**YOUR ASSIGNMENT**: What is needed is an exact copy of the records below, minus any pictures.

**Saved data entries**:
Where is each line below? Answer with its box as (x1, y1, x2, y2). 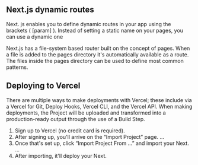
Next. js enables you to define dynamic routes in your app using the (6, 20, 171, 27)
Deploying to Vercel (6, 81, 81, 91)
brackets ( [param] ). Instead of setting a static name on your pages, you (6, 27, 184, 34)
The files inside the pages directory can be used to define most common (6, 57, 184, 64)
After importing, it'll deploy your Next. (14, 152, 107, 159)
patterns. (6, 64, 28, 71)
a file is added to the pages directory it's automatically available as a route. (6, 50, 189, 58)
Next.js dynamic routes (6, 5, 94, 15)
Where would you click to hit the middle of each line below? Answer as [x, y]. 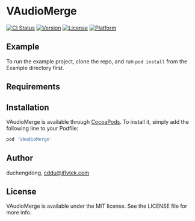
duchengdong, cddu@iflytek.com [48, 173]
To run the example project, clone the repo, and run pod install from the [97, 61]
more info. [19, 213]
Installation [28, 107]
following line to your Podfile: [42, 128]
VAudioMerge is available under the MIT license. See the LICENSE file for [97, 206]
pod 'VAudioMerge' [29, 139]
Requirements [33, 87]
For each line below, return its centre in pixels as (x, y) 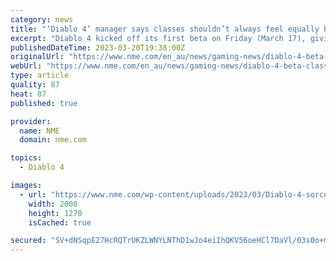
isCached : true (60, 222)
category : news (42, 19)
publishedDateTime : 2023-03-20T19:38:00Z (98, 47)
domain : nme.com (53, 140)
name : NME (39, 131)
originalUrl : (37, 57)
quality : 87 (35, 85)
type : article (40, 76)
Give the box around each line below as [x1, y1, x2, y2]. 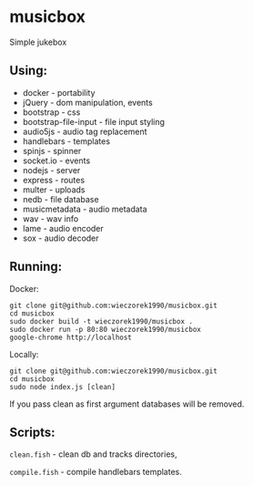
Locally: [9, 348, 39, 359]
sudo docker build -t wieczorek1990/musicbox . [9, 316, 194, 326]
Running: [9, 259, 63, 274]
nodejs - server [22, 164, 81, 175]
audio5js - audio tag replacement [22, 126, 147, 137]
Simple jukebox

**SOLVED EXERCISE**:
Where is each line below? Answer with its box as (x1, y1, x2, y2). 
Next. js enables you to define dynamic routes in your app using the (6, 20, 171, 27)
Deploying to Vercel (6, 81, 81, 91)
brackets ( [param] ). Instead of setting a static name on your pages, you (6, 27, 184, 34)
The files inside the pages directory can be used to define most common (6, 57, 184, 64)
After importing, it'll deploy your Next. (14, 152, 107, 159)
patterns. (6, 64, 28, 71)
a file is added to the pages directory it's automatically available as a route. (6, 50, 189, 58)
Next.js dynamic routes (6, 5, 94, 15)
Where would you click to hit the middle of each line below? Answer as [x, y]. 
duchengdong, cddu@iflytek.com [48, 173]
To run the example project, clone the repo, and run pod install from the [97, 61]
more info. [19, 213]
Installation [28, 107]
following line to your Podfile: [42, 128]
VAudioMerge is available under the MIT license. See the LICENSE file for [97, 206]
pod 'VAudioMerge' [29, 139]
Requirements [33, 87]
For each line below, return its centre in pixels as (x, y) 
isCached : true (60, 222)
category : news (42, 19)
publishedDateTime : 2023-03-20T19:38:00Z (98, 47)
domain : nme.com (53, 140)
name : NME (39, 131)
originalUrl : (37, 57)
quality : 87 (35, 85)
type : article (40, 76)
Give the box around each line below as [x1, y1, x2, y2]. 
Locally: [9, 348, 39, 359]
sudo docker build -t wieczorek1990/musicbox . [9, 316, 194, 326]
Running: [9, 259, 63, 274]
nodejs - server [22, 164, 81, 175]
audio5js - audio tag replacement [22, 126, 147, 137]
Simple jukebox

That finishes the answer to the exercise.